BMJ 1995; 310 doi: https://doi.org/10.1136/bmj.310.6993.1534b (Published 10 June 1995) Cite this as: BMJ 1995;310:1534
  1. Peter J Lewis
  1. Complementary physician Centre for the Study of Complementary Medicine, Southampton SO15 2DT

    EDITOR,—The standard treatment offered for the carpal tunnel syndrome is still a splint, a local injection of corticosteroid, or surgical decompression.1 Awareness of a simple and effective nutritional intervention—supplementation with pyridoxine (vitamin B-6)—remains low despite overwhelming evidence of its efficacy.

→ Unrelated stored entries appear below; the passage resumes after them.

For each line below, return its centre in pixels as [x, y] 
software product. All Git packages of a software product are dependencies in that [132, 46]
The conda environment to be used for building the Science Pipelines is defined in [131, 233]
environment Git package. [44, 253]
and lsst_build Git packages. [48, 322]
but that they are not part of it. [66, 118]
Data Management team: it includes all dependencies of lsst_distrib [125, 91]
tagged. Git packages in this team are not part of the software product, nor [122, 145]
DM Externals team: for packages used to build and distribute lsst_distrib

    Vitamin B-6 deficiency is a common finding in the carpal tunnel syndrome, and the total work up of patients with the syndrome “should include a nutritional evaluation and, in particular, a determination of B6 status.”2 Vitamin B-6 status can be determined by measurement of erythrocyte aspartate aminotransferase activity or plasma pyridoxal phosphate concentration. Several studies have shown that supplementation with pyridoxine (usually in doses of 50-200 mg a day) relieves the symptoms of the syndrome,3 and objective tests of median nerve conduction have shown that compression of the nerve is relieved.4 A therapeutic response may require supplementation for up to three months, with cure rates over this time in the order of 85%. Even Phalen, who originally described the carpal tunnel syndrome in 1952 and pioneered its surgical treatment, agrees that, in future, pyridoxine may be the treatment of choice.5

    Although supplementation with pyridoxine may occasionally cause a sensory neuropathy in doses as low as 200 mg daily over three years, this is usually a concern only in people taking 2000 mg or more. The neurotoxicity is believed to occur when the liver's capacity to phosphorylate pyridoxine to the active coenzyme pyridoxal phosphate is exceeded. The resulting high blood pyridoxine concentration could be directly neurotoxic or pyridoxine may compete for binding sites with pyridoxal phosphate, resulting in a relative deficiency of the active metabolite. Supplementation in the form of pyridoxal phosphate should therefore avoid this risk.